If a dose is missed, take it as soon as remembered unless it is nearly time for the next dose. Do not double the dose to make up for a missed administration. For twice-daily regimens, if missed for more than 4 hours, wait until the next scheduled dose. Maintain regular dosing schedule to ensure consistent therapeutic levels, particularly for antiviral prophylaxis.

Overdose

Symptoms may include severe nausea, vomiting, agitation, hallucinations, cardiac arrhythmias, and seizures. Management includes gastric lavage if presented within 1 hour of ingestion, activated charcoal, and supportive care. Acidification of urine may enhance elimination. Hemodialysis may be effective due to the drug’s relatively low molecular weight and partial protein binding. Monitor cardiac function and neurological status closely. Specific antidote is not available.

Storage

Store at controlled room temperature 20-25°C (68-77°F). Protect from light and moisture. Keep container tightly closed. Dispense in original container with child-resistant closure. Do not freeze. Keep out of reach of children and pets. Do not use beyond expiration date printed on packaging.

Disclaimer

This information is provided for educational purposes only and does not constitute medical advice. Healthcare professionals should consult full prescribing information before administration. Patients should be instructed to take Symmetrel only as prescribed by their physician.
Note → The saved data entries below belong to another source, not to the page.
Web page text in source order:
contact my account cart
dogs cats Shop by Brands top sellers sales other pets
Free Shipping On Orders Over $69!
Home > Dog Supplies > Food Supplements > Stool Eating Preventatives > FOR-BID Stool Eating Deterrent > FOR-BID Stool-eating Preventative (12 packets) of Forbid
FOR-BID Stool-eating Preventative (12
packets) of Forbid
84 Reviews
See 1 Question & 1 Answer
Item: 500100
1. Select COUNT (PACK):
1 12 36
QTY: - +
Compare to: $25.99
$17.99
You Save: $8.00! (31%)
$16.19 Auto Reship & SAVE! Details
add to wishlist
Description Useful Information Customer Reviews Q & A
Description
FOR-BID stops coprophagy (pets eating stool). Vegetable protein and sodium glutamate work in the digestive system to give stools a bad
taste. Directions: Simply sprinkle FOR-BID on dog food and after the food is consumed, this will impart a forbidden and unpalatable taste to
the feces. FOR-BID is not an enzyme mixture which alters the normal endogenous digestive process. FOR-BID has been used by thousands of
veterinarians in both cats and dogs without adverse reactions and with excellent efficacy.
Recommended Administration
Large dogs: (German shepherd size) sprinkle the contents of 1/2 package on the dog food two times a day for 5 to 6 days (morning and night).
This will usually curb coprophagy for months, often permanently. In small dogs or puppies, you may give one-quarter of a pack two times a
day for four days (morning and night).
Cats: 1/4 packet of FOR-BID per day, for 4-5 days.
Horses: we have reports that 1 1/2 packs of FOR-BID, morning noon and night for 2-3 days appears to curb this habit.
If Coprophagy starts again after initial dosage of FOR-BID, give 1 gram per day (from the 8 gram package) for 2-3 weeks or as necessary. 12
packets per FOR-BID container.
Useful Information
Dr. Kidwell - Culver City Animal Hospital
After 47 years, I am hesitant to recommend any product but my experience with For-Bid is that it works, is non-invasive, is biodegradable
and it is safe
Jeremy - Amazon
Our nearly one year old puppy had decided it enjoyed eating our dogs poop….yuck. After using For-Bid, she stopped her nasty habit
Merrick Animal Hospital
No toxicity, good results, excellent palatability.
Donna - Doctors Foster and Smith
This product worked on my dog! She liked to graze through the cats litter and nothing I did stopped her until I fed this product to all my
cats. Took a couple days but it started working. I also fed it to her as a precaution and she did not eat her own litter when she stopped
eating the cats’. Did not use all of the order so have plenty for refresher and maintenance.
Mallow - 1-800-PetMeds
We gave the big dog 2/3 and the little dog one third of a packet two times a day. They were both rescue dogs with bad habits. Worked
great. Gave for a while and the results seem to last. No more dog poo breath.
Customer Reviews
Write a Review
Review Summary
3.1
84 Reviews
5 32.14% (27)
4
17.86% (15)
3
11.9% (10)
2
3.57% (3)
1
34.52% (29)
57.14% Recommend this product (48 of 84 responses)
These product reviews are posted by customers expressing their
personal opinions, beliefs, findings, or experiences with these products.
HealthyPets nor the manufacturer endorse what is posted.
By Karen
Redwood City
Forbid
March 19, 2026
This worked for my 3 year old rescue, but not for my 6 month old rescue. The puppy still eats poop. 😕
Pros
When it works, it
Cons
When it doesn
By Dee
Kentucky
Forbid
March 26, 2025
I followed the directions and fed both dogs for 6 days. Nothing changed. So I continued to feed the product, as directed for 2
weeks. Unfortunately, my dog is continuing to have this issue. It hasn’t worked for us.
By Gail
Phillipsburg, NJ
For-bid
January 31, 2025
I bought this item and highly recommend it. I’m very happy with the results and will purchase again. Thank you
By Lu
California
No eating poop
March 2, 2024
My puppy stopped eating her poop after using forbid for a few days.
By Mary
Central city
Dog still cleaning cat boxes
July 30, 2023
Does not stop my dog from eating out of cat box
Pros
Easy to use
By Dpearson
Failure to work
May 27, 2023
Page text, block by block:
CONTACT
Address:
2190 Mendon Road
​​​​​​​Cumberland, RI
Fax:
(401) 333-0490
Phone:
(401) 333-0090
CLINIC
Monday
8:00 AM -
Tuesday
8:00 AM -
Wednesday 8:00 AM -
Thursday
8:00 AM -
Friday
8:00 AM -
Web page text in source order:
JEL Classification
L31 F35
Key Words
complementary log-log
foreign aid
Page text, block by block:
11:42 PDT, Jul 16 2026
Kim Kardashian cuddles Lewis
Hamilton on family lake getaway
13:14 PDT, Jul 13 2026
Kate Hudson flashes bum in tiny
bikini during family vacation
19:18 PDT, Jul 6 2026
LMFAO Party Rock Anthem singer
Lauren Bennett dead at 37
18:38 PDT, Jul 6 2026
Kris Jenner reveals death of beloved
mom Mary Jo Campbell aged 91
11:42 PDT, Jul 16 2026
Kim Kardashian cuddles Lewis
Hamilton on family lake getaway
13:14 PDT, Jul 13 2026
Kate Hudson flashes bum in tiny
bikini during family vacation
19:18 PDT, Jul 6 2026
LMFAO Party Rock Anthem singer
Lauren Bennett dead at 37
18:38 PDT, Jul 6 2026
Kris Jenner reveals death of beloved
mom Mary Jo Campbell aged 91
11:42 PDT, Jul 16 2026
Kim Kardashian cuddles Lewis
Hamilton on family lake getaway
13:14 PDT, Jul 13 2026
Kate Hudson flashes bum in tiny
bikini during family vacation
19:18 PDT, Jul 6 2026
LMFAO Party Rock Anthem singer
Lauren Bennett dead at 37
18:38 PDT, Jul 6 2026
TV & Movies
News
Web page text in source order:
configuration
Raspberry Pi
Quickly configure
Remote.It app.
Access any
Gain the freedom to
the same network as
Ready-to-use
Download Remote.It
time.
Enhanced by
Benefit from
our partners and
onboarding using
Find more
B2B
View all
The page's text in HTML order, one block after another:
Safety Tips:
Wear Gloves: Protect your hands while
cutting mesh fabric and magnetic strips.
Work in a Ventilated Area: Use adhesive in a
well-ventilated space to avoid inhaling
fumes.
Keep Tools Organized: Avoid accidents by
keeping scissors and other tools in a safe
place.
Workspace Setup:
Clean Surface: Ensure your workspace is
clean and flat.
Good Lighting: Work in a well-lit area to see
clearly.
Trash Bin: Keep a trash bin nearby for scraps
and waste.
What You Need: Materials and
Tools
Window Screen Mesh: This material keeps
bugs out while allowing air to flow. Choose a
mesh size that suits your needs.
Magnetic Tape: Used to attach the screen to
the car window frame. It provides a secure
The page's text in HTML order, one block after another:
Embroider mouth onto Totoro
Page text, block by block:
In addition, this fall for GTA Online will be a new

Individual response to therapy may vary based on multiple factors including age, renal function, and concomitant medications. Regular monitoring and appropriate dose adjustments are essential for safe and effective use.

Reviews

Clinical studies demonstrate 70-90% efficacy in influenza A prophylaxis when initiated prior to or within 48 hours of exposure. Parkinson’s disease studies show significant improvement in Unified Parkinson’s Disease Rating Scale scores, with particular benefit for bradykinesia and rigidity. Multiple sclerosis fatigue studies indicate moderate improvement in fatigue scales compared to placebo. Long-term use requires careful monitoring due to potential side effect profile. Overall, Symmetrel remains a valuable therapeutic option when used appropriately within its indications and with proper patient selection.